Ask HN: Which functional programming language to get started with - v512

Like to learn any functional programming language but having hard time choosing one, Looking for a language which is easier to grasp the fundamentals of functional programming.
======
smt88
I actually think that, compared to OOP, FP has a lot more theory and the
language matters less because the language constructs are simpler. I could see
someone saying "don't learn OOP by writing JavaScript", but for FP, there are
many languages that'll work for you.

Scala is probably a great target language, but I haven't seen tutorials for
Scala for beginners. It's a (relatively) complicated language, and its
adoption seems to be concentrated among people who are already experienced
developers.

All that said, I'd suggest Haskell. It's purely functional, and it actually
forces certain functional practices (e.g. immutable identifiers).

I can't honestly tell you a good place to start because I don't know how much
formal CS education you have, but see if this is your speed:
[http://learnyouahaskell.com](http://learnyouahaskell.com)
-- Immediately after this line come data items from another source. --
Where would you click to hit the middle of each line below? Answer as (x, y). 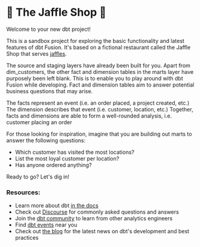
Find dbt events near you (46, 225)
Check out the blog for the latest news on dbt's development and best (102, 231)
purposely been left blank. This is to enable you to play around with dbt (95, 78)
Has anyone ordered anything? (53, 165)
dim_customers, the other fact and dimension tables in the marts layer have (100, 71)
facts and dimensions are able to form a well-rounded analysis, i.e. (89, 116)
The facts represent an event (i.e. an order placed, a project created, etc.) (98, 103)
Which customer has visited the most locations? (75, 152)
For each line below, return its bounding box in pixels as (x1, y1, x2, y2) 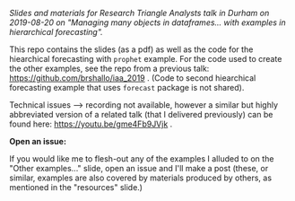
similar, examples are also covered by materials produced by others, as (9, 172, 272, 183)
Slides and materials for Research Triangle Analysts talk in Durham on (9, 8, 270, 18)
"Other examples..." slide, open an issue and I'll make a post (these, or (9, 163, 269, 173)
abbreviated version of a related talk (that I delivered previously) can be (9, 109, 273, 119)
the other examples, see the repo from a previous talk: (9, 63, 210, 74)
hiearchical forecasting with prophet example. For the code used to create (9, 54, 282, 64)
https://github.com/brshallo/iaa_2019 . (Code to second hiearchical (9, 73, 256, 83)
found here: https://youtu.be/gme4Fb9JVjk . (9, 118, 173, 129)
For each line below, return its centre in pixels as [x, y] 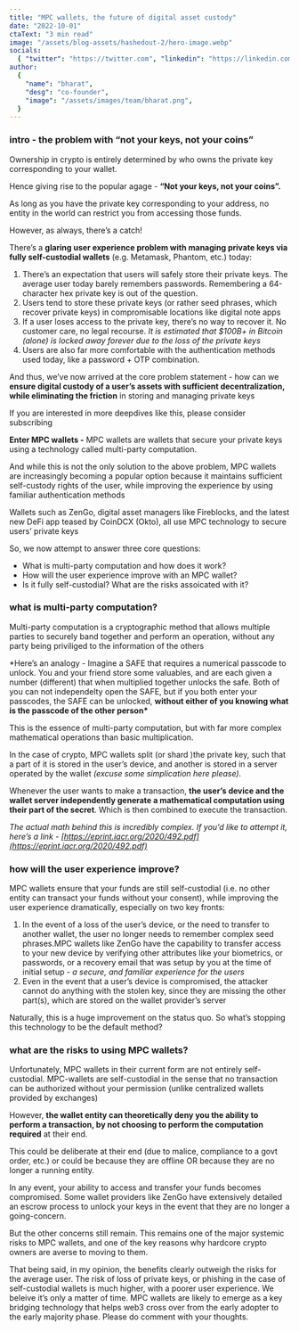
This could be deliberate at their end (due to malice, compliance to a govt [144, 1152]
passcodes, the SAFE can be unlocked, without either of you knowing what [149, 701]
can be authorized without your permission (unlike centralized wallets [137, 1089]
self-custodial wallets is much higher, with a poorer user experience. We [141, 1288]
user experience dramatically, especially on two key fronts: [117, 908]
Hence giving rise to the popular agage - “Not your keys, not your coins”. [145, 186]
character [40, 293]
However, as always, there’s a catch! [76, 230]
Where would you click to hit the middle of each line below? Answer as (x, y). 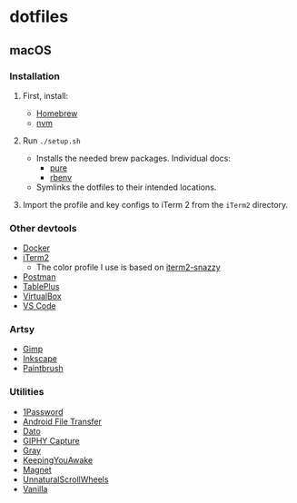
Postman (39, 277)
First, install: (45, 95)
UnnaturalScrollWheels (65, 479)
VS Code (39, 306)
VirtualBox (42, 296)
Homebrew (57, 113)
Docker (36, 248)
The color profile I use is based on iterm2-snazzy (128, 267)

There's also Real World Haskell, a tree book that is now a free e-book:
[http://book.realworldhaskell.org/read/](http://book.realworldhaskell.org/read/)
(please excuse my rhymes).

------
darthVapor
I would say Scala if you have any background in java. Scala isn't strict so if
you're working on a time sensitive project you can still use OO to get the job
done in time. Other than that Common Lisp might be a good starting point.